If one is engaged in what is known as “naïve practice” – where practice is just going through the motions repeatedly without having a set, goal, intense focus and immediate feedback – the 10,000 rule is not going to work.


Because in naïve practice, according to Ericsson:

“People often misunderstand this because they assume that the continued driving or tennis playing or pie baking is a form of practice and that if they keep doing it they are bound to get better at it, slowly perhaps, but better nonetheless…”


He added that length of practice may have no bearing on improved performance at all:

“But no. Research has shown that, generally speaking, once a person reaches that level of “acceptable” performance and automaticity, the additional years of “practice” don’t lead to improvement.”


Deliberate Practice Does Have Its Drawbacks

Even though deliberate practice can be applied to any field, it is more suited in fields with well-established training techniques.


There are some fields where expertise is difficult to measure and it makes it tough to create a structured system for deliberate practice.


Does this mean that if you are trying to get to an expert level in a field where training systems are not available, you cannot do it via deliberate practice?


One approach would be to seek out a coach, instructor or mentor who can help you get to that level. try and understand how they got there, and proceed to purposefully practice.


If no systemized method is available, you might need to create your own training structure.


Another limitation of deliberate practice is the need for a coach who is qualified to guide you through your deliberate practice. Without constructive and immediate feedback, the effectiveness of your deliberate practice will be grossly compromised.


An Example of Deliberate Practice At Work

One of the best examples of deliberate practice is found in James Clear’s articleLessons on Success and Deliberate Practice from Mozart, Picasso, and Kobe Bryant


The late basketball legend Kobe Bryant is a winner of 5 NBA championships and 2 Olympic Gold Medals. His conditioning work begin at around 4:30am, followed by running and sprinting until 6am.


He lifted weights from 6am to 7am, and end his morning at 11am after making 800 jump shots.


Kobe’s training regimen have all the elements of deliberate practice. Firstly, he had a very specific goal – to achieve 800 made jump shots.


This means that if his shooting percentage were 50%, he would have to shoot 1600 baskets to be able to reach his daily goal of getting 800 shots into the basket.




And secondly, we have no doubts on how intensely focused Kobe is during his deliberate practice sessions.


Thirdly, he gets immediate feedback from his shooting coach. He also gauges how the ball moves to the hoop when he misses. Then, he would make adjustment to his posture, trajectory and mindset.


Fourthly, Kobe understood that in order to become an elite level basketball player, he had to endure frequent bouts of discomfort in his deliberate practice. His mantra was “Rest at the end, not the middle.”


Tim Grover, a personal trainer who had worked with Kobe for years during and after his NBA career, shared that he had to urge Kobe not to overwork himself.


How Far Are You Willing To Go?

Deliberate practice is not required is you are engaging in a fun activity or hobby.


But if your intention is to become an expert in your field or to push your current performance to an elite level, then you will benefit from deliberate practice.

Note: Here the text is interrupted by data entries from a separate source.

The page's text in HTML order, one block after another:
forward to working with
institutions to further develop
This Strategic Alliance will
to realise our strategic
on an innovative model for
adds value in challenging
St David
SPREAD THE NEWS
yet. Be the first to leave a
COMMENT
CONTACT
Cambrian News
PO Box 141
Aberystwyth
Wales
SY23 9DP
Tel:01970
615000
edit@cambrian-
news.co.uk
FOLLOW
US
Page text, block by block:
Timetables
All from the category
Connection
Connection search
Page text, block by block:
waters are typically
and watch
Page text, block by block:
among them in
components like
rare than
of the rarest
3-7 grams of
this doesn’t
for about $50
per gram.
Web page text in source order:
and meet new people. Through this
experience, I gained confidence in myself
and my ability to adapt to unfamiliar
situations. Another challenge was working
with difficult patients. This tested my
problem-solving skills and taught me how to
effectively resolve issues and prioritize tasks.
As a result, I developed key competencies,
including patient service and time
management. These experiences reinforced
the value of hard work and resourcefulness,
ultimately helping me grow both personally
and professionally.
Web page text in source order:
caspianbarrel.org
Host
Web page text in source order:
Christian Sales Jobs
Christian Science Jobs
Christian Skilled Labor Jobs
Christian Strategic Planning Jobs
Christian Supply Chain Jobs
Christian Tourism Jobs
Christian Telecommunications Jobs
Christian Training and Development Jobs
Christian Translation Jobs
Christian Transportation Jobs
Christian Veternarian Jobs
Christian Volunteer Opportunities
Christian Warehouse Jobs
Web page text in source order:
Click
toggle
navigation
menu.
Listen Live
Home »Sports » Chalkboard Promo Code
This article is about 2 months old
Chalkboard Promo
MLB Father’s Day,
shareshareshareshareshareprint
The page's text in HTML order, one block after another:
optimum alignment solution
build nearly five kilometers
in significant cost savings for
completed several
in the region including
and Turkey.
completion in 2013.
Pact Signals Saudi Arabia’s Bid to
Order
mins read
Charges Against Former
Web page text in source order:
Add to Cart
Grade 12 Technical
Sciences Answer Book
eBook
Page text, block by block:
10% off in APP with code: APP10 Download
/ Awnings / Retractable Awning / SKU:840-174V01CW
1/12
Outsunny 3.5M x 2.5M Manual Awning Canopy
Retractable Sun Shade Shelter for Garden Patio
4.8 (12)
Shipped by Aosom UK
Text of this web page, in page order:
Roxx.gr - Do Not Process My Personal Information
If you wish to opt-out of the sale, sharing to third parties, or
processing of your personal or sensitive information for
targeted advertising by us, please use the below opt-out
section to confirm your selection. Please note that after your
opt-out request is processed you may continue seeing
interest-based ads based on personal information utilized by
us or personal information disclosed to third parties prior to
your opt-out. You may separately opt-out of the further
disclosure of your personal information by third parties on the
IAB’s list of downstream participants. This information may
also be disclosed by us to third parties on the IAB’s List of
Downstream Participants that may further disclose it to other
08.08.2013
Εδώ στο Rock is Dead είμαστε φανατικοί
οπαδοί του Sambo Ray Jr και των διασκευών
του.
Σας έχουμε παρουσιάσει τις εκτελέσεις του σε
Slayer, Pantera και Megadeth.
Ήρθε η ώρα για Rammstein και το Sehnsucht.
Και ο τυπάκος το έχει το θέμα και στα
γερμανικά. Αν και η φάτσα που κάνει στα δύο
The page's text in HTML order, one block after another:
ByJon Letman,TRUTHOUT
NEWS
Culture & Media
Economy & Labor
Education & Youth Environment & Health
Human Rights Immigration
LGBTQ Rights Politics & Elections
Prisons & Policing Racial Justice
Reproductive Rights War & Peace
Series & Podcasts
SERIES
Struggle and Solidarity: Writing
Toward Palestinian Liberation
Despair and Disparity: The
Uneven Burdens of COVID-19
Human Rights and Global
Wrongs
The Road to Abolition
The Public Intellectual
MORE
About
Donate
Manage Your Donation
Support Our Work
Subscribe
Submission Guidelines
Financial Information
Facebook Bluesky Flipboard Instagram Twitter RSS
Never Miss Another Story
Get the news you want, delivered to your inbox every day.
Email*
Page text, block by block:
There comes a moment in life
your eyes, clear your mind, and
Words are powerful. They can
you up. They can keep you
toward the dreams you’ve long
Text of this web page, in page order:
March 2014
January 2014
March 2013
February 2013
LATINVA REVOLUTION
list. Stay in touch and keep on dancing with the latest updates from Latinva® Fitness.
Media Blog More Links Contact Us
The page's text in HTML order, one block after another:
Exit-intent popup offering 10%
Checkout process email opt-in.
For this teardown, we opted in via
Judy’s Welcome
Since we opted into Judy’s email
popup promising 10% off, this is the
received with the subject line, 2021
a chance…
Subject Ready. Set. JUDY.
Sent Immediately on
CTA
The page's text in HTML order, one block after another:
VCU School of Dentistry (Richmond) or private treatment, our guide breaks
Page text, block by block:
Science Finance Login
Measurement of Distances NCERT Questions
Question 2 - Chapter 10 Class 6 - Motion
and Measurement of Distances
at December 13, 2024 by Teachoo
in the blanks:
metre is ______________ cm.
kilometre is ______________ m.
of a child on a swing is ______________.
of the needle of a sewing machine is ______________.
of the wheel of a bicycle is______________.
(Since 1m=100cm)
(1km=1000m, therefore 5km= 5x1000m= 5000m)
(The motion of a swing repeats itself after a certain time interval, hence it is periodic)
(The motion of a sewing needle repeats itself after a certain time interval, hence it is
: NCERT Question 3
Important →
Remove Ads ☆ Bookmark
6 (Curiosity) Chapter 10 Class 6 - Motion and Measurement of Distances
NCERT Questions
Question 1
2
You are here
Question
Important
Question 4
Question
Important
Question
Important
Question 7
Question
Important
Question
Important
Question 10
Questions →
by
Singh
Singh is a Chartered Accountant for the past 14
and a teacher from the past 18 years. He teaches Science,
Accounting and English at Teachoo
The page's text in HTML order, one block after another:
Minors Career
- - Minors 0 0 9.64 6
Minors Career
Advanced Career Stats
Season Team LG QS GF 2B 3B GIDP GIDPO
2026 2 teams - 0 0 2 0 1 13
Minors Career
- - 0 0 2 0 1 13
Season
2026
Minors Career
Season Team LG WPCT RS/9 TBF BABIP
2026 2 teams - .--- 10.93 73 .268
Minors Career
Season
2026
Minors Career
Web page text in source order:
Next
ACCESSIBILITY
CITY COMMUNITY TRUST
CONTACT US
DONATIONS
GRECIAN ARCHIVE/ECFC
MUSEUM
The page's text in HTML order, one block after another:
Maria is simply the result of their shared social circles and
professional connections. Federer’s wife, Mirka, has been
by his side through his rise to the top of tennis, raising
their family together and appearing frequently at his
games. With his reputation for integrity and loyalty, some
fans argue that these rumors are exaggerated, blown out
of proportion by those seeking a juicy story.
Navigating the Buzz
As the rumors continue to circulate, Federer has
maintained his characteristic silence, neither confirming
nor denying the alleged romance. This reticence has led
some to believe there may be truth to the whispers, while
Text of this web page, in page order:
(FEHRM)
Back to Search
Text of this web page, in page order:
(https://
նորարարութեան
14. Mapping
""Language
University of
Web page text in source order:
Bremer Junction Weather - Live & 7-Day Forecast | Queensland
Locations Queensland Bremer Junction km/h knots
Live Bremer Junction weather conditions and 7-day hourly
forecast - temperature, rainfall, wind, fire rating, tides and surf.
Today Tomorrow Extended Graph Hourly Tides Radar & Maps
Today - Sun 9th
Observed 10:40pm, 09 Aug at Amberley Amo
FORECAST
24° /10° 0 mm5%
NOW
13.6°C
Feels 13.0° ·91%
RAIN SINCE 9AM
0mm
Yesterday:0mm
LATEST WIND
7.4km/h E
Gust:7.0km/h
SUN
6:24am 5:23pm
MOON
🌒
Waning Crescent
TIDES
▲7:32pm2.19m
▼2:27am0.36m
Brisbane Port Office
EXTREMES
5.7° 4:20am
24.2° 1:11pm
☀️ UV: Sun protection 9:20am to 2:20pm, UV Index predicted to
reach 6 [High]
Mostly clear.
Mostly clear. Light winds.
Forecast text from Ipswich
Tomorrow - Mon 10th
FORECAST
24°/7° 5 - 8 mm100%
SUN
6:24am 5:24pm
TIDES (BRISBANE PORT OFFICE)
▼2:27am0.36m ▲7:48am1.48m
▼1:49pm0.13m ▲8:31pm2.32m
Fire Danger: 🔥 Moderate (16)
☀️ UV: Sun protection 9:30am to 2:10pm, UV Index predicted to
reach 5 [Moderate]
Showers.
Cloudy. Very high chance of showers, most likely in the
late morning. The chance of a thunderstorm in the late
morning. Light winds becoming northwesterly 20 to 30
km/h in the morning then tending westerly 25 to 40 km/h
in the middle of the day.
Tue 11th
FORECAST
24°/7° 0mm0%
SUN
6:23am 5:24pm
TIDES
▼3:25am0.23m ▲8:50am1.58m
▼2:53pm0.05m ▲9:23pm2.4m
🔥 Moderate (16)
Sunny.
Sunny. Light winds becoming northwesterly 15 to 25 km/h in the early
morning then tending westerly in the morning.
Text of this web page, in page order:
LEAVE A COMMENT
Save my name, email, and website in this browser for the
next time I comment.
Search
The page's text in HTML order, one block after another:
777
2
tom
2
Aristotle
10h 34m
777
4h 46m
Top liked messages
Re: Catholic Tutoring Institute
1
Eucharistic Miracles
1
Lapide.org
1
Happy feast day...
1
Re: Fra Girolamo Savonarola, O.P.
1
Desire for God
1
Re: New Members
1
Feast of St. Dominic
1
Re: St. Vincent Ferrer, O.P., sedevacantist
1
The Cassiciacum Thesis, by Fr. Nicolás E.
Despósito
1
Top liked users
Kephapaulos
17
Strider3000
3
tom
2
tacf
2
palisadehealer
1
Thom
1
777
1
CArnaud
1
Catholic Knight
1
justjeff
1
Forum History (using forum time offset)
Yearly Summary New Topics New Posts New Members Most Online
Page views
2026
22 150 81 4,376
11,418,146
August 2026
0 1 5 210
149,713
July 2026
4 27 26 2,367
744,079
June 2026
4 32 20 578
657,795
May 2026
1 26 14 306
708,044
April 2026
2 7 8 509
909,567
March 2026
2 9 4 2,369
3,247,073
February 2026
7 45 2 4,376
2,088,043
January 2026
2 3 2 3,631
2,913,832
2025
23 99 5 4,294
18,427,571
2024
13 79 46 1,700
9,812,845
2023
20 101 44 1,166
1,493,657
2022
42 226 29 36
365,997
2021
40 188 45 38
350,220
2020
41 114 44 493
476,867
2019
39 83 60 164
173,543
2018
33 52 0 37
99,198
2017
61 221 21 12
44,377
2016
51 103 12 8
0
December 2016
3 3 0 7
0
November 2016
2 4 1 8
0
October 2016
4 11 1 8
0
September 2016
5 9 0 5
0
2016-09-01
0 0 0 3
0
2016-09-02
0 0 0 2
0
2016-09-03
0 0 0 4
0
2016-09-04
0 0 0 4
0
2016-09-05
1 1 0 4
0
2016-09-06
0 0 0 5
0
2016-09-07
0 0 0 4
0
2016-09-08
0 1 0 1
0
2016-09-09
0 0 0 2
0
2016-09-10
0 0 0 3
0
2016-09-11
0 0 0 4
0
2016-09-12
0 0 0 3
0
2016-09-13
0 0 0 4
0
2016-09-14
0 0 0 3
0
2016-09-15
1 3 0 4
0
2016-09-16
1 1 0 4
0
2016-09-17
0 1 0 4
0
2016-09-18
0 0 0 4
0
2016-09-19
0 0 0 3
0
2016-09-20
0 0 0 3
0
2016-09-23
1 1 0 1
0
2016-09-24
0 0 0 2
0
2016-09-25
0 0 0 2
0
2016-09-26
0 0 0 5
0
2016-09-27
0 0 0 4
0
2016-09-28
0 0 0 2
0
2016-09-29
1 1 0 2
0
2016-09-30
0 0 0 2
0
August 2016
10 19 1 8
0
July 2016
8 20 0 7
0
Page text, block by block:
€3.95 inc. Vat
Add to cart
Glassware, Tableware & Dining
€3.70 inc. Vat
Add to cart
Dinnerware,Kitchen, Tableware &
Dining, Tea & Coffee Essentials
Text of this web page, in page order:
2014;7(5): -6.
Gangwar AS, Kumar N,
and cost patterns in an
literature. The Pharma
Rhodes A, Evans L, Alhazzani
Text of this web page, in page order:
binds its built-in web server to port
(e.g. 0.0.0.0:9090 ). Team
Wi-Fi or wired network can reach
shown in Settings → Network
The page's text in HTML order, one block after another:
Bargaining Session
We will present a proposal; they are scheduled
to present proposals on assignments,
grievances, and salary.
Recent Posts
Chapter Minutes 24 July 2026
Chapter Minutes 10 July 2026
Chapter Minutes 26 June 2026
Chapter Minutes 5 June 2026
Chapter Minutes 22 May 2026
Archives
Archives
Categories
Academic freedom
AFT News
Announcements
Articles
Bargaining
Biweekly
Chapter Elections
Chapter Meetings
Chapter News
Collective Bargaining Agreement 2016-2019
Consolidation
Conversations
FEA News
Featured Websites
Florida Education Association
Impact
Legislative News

Being an elite performer or an expert in any field does not come easy. It takes more than just deliberate practice. You would also need grit and determination.


Deliberate practice is a systematic and structured way to challenge yourself to strive towards greatness. Of course, its value and effectiveness lie in its constant immediate feedback and the guidance of a coach or mentor.


Are you ready to exceed your current level or performance?  In your path to mastery and being an expert, ask yourself:

How far are you willing to go?


Are you willing to pay the price to achieve your goals?